**Information:**

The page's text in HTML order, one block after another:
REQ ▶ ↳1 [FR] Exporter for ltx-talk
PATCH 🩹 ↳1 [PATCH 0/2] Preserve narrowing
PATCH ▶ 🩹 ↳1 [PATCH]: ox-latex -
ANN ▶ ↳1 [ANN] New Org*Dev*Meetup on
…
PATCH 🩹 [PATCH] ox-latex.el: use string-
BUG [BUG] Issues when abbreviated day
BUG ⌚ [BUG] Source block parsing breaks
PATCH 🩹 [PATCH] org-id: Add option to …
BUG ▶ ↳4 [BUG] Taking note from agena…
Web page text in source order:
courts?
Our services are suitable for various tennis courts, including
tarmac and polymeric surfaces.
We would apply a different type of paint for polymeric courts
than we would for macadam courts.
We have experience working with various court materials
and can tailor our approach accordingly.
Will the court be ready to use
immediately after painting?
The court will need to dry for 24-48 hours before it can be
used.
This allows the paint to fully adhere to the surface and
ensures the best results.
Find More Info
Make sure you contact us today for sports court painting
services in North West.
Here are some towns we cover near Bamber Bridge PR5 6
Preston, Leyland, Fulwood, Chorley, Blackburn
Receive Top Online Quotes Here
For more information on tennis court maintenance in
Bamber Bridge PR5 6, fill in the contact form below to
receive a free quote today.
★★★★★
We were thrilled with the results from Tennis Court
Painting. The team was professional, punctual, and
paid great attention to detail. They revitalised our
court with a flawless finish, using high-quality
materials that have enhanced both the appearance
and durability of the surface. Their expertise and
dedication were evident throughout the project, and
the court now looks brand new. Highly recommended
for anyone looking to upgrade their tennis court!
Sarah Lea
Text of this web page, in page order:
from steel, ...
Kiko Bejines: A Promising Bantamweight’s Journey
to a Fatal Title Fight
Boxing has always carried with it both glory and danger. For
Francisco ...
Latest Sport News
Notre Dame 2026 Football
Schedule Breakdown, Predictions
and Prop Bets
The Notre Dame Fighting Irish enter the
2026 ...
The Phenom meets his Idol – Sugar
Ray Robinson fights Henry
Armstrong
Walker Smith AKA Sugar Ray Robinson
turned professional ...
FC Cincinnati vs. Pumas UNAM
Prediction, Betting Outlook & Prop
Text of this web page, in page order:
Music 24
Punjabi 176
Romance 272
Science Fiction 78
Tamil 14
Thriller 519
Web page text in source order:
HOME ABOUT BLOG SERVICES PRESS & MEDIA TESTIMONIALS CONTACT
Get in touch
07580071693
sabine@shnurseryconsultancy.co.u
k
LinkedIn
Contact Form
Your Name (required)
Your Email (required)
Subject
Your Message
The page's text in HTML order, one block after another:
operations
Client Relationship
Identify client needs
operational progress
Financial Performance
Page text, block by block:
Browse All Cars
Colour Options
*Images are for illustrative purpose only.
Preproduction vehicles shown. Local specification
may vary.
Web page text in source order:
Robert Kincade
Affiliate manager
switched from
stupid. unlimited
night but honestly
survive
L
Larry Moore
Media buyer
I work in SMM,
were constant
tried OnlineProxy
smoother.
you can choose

**Work to be completed:** Using the listing above, work out how many lines contain the string "would" and return only that number.

**Exercise result:** 2